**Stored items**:
○ ○ ○ ○ ○ ○ ○

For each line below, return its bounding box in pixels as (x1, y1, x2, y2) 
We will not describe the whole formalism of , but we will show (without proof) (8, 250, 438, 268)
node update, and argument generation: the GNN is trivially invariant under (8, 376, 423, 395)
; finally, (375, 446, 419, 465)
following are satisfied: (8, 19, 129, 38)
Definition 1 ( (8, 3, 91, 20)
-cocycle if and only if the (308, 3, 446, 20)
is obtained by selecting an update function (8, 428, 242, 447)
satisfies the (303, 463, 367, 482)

○ ○ ○ ○ ○ ○ ○

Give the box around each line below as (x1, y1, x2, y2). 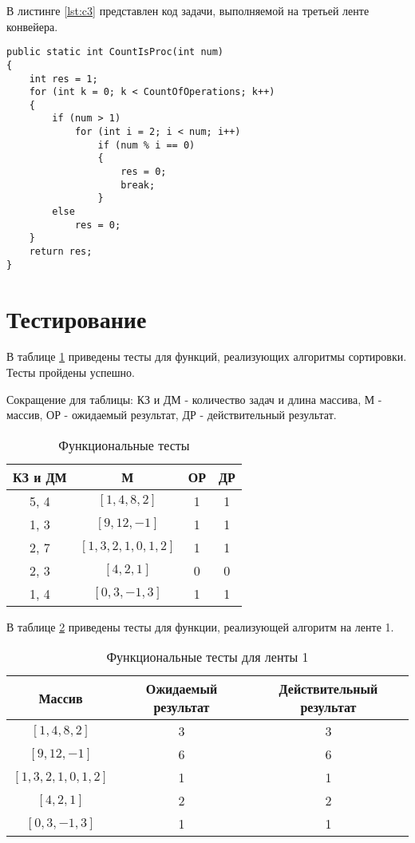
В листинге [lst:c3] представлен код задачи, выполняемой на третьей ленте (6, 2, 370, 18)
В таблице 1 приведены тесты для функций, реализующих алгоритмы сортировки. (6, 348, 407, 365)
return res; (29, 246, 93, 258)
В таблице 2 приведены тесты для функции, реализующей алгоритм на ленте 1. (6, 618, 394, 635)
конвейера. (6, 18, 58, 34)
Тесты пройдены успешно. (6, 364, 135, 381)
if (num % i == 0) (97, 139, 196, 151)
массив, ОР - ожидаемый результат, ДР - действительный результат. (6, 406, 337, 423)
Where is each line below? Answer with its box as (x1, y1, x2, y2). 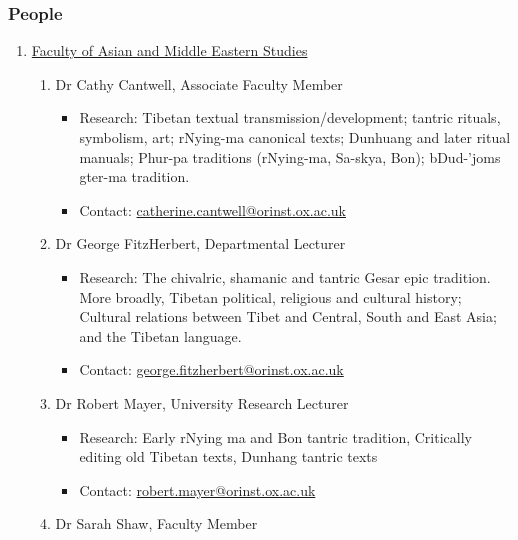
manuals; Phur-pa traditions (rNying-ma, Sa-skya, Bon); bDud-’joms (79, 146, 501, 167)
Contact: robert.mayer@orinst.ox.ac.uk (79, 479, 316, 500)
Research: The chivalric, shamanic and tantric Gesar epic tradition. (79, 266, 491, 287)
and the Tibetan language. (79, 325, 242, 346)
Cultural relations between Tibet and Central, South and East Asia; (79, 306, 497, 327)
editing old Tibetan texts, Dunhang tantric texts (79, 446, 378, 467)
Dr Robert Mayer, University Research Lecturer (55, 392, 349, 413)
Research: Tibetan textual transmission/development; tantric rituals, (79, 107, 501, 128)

○ ○ ○ ○ ○ ○ ○

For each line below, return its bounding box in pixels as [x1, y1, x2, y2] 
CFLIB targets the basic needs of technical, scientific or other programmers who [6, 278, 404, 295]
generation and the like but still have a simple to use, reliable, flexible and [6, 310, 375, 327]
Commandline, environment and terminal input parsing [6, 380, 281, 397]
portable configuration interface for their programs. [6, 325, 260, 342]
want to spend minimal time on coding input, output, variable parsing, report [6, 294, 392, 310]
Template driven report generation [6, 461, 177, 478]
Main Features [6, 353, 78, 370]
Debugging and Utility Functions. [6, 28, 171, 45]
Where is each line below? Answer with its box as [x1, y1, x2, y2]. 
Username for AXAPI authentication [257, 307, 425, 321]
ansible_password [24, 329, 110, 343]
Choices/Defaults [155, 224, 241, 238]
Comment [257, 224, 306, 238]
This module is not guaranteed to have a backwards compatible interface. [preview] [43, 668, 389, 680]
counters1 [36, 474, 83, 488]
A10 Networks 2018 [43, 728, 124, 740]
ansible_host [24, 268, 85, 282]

○ ○ ○ ○ ○ ○ ○

**WORK REQUIRED**: Every line above that contains the word "update" should be reported.

**RESULT OF THE TASK**:
node update, and argument generation: the GNN is trivially invariant under (8, 376, 423, 395)
is obtained by selecting an update function (8, 428, 242, 447)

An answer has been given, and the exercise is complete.